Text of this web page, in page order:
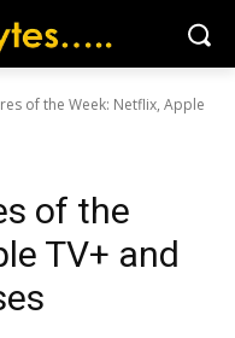
of the Week: Netflix, Apple
of the
TV+ and
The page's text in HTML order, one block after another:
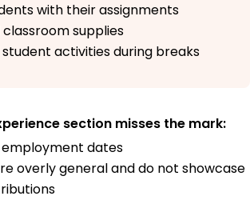
with their assignments
supplies
student activities during breaks
section misses the mark:
employment dates
overly general and do not showcase
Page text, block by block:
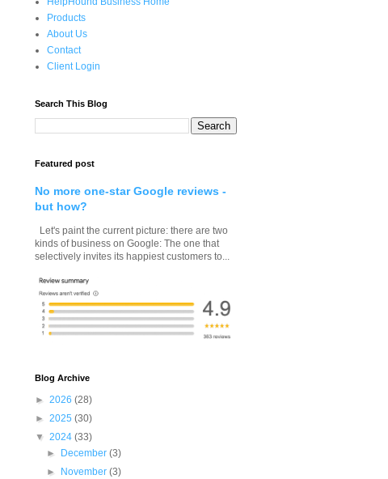
Products
About Us
Contact
Client Login
Search This Blog
Featured post
No more one-star Google reviews -
but how?
Let's paint the current picture: there are two
kinds of business on Google: The one that
selectively invites its happiest customers to...
Blog Archive
► 2026 (28)
► 2025 (30)
▼ 2024 (33)
► December(3)
► November(3)
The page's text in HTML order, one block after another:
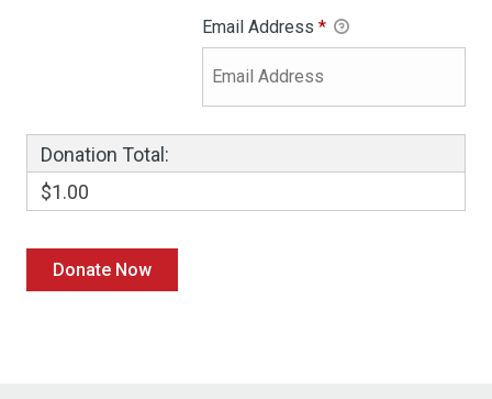
Email Address *
Donation Total:
$1.00
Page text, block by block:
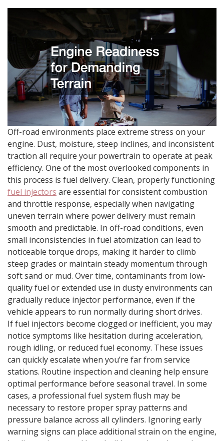
Off-road environments place extreme stress on your
engine. Dust, moisture, steep inclines, and inconsistent
traction all require your powertrain to operate at peak
efficiency. One of the most overlooked components in
this process is fuel delivery. Clean, properly functioning
fuel injectors are essential for consistent combustion
and throttle response, especially when navigating
uneven terrain where power delivery must remain
smooth and predictable. In off-road conditions, even
small inconsistencies in fuel atomization can lead to
noticeable torque drops, making it harder to climb
steep grades or maintain steady momentum through
soft sand or mud. Over time, contaminants from low-
quality fuel or extended use in dusty environments can
gradually reduce injector performance, even if the
vehicle appears to run normally during short drives.
If fuel injectors become clogged or inefficient, you may
notice symptoms like hesitation during acceleration,
rough idling, or reduced fuel economy. These issues
can quickly escalate when you’re far from service
stations. Routine inspection and cleaning help ensure
optimal performance before seasonal travel. In some
cases, a professional fuel system flush may be
necessary to restore proper spray patterns and
pressure balance across all cylinders. Ignoring early
warning signs can place additional strain on the engine,
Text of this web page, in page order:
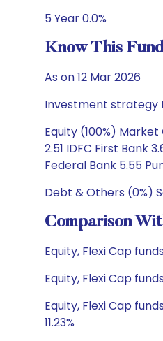
5 Year 0.0%
Know This
As on 12 Mar 2026
Investment strategy
Equity (100%) Market
2.51 IDFC First Bank
Federal Bank 5.55
Debt & Others (0%)
Comparison
Equity, Flexi Cap funds
Equity, Flexi Cap funds
Equity, Flexi Cap funds
11.23%
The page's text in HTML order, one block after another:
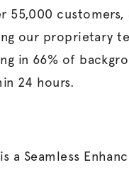
55,000 customers,
our proprietary
in 66% of
24 hours.
a Seamless
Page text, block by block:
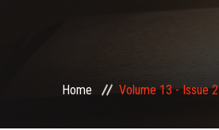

+ + + + +

**REQUIRED ACTION:** Output each record above exactly as written. Skip any pictures.

**ANSWER AREA:**
Text of this web page, in page order:
of the Week: Netflix, Apple
of the
TV+ and
The page's text in HTML order, one block after another:
with their assignments
supplies
student activities during breaks
section misses the mark:
employment dates
overly general and do not showcase
Page text, block by block:
Products
About Us
Contact
Client Login
Search This Blog
Featured post
No more one-star Google reviews -
but how?
Let's paint the current picture: there are two
kinds of business on Google: The one that
selectively invites its happiest customers to...
Blog Archive
► 2026 (28)
► 2025 (30)
▼ 2024 (33)
► December(3)
► November(3)
The page's text in HTML order, one block after another:
Email Address *
Donation Total:
$1.00
Page text, block by block:
Off-road environments place extreme stress on your
engine. Dust, moisture, steep inclines, and inconsistent
traction all require your powertrain to operate at peak
efficiency. One of the most overlooked components in
this process is fuel delivery. Clean, properly functioning
fuel injectors are essential for consistent combustion
and throttle response, especially when navigating
uneven terrain where power delivery must remain
smooth and predictable. In off-road conditions, even
small inconsistencies in fuel atomization can lead to
noticeable torque drops, making it harder to climb
steep grades or maintain steady momentum through
soft sand or mud. Over time, contaminants from low-
quality fuel or extended use in dusty environments can
gradually reduce injector performance, even if the
vehicle appears to run normally during short drives.
If fuel injectors become clogged or inefficient, you may
notice symptoms like hesitation during acceleration,
rough idling, or reduced fuel economy. These issues
can quickly escalate when you’re far from service
stations. Routine inspection and cleaning help ensure
optimal performance before seasonal travel. In some
cases, a professional fuel system flush may be
necessary to restore proper spray patterns and
pressure balance across all cylinders. Ignoring early
warning signs can place additional strain on the engine,
Text of this web page, in page order:
5 Year 0.0%
Know This
As on 12 Mar 2026
Investment strategy
Equity (100%) Market
2.51 IDFC First Bank
Federal Bank 5.55
Debt & Others (0%)
Comparison
Equity, Flexi Cap funds
Equity, Flexi Cap funds
Equity, Flexi Cap funds
11.23%
The page's text in HTML order, one block after another:
55,000 customers,
our proprietary
in 66% of
24 hours.
a Seamless
Page text, block by block:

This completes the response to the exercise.